The last two critical stages (stage 29 embryos and immatures), the formation of CTA and its long-term memory, appear to correspond well to the life cycle of snails (Yamanaka et al., 1999). The CTA was acquired just before hatching (stage 29 embryos), and its long-term memory began to be formed just before sexual maturation (immatures). The stage 29 embryos may become prepared to safely seek out food in an external environment by acquiring learning ability. After hatching, the voluntary activity in snails increased to accompany their somatic development with sexual maturation.

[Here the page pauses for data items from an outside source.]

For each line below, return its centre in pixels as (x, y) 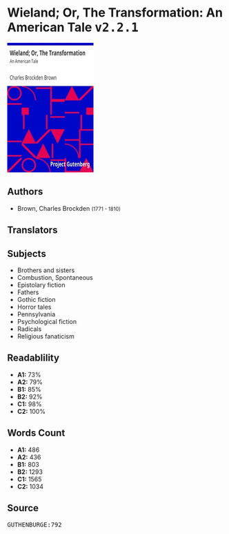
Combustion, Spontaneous (55, 277)
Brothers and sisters (46, 270)
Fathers (28, 292)
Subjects (27, 254)
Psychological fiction (47, 321)
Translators (32, 230)
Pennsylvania (36, 314)
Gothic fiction (37, 299)

The immatures just before sexual maturation showed strong voluntary activity, suggesting that snails must become able to maintain a long-term memory so that they can safely eat a variety of food when they cover wide territory to search for a mate.

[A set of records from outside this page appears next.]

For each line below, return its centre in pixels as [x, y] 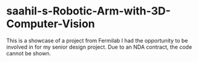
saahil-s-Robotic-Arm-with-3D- [88, 11]
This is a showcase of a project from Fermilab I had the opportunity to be [97, 40]
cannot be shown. [29, 53]
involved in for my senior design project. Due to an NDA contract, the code [99, 47]
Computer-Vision [51, 24]
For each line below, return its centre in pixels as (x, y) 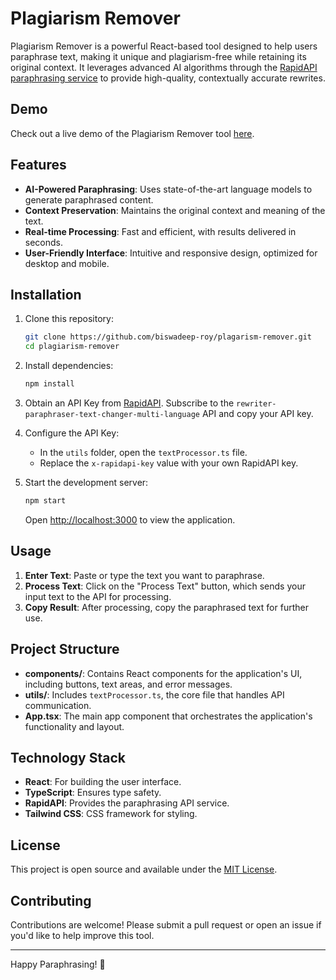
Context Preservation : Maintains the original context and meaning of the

Relationships between other behaviors and development
Lukowiak and colleagues demonstrated behavioral and cellular changes that occurred during operant conditioning of the aerial respiratory behavior in L. stagnalis (Spencer et al., 1999). The developmental study of this respiratory behavior was also examined (Hermann and Bulloch, 1998). Rearing snails from eggs to adulthood while preventing lung respiration showed that L. stagnalis can develop and survive without pulmonary respiration. Such a developmental plasticity is a very useful model system for understanding the mechanisms of the operant conditioning of respiratory behavior.

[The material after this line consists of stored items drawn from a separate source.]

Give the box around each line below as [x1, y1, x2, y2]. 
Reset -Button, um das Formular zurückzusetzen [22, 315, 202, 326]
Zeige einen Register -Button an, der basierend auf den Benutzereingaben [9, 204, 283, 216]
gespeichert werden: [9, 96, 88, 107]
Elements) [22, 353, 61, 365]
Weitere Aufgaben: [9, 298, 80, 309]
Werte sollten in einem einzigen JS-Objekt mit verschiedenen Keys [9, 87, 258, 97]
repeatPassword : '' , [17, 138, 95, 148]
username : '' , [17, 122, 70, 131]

In addition, the withdrawal response in L. stagnalis was also utilized in some learning, for example visual and vestibular associative learning (Sakakibara et al., 1998) and operantly escape conditioning (Kobayashi et al., 1998). The major ganglia involved in the withdrawal response are the pedal ganglia, and the cellular mechanisms for this response in the pedal ganglia have been partially disclosed (Inoue et al., 1996a, b). If the cell number and volume in the pedal ganglia are examined, the anatomical substrate for the learning concerning the withdrawal response will be prepared.
Conclusions
The pond snail, Lymnaea stagnalis, proved to be a useful preparation for analyzing the development of learning and memory on both behavioral and cellular levels. An important issue in this analysis concerns the anatomical substrate upon which learning is superposed during development. We examined the numbers of cells and the volumes of the buccal and cerebral ganglia from embryonic stage 24 to adulthood. The present findings suggested that most of the cells indispensable to the feeding and CTA in L. stagnalis emerge at the immature stage, in which the snails can use a long-term memory for the CTA, but that individual cells in the CNS continue to enlarge even in adulthood. Furthermore, a pair of key neurons for the CTA, cerebral giant cells, mature at the immature stage. The present study provided the anatomical substrate upon the long-term CTA, by which the snails that are still sexually immature can eat safe food in a wide territory.
Acknowledgments
This work was partly supported by Grants-in-Aid from the Ministry of Education, Science, Sports and Culture of Japan to E.I.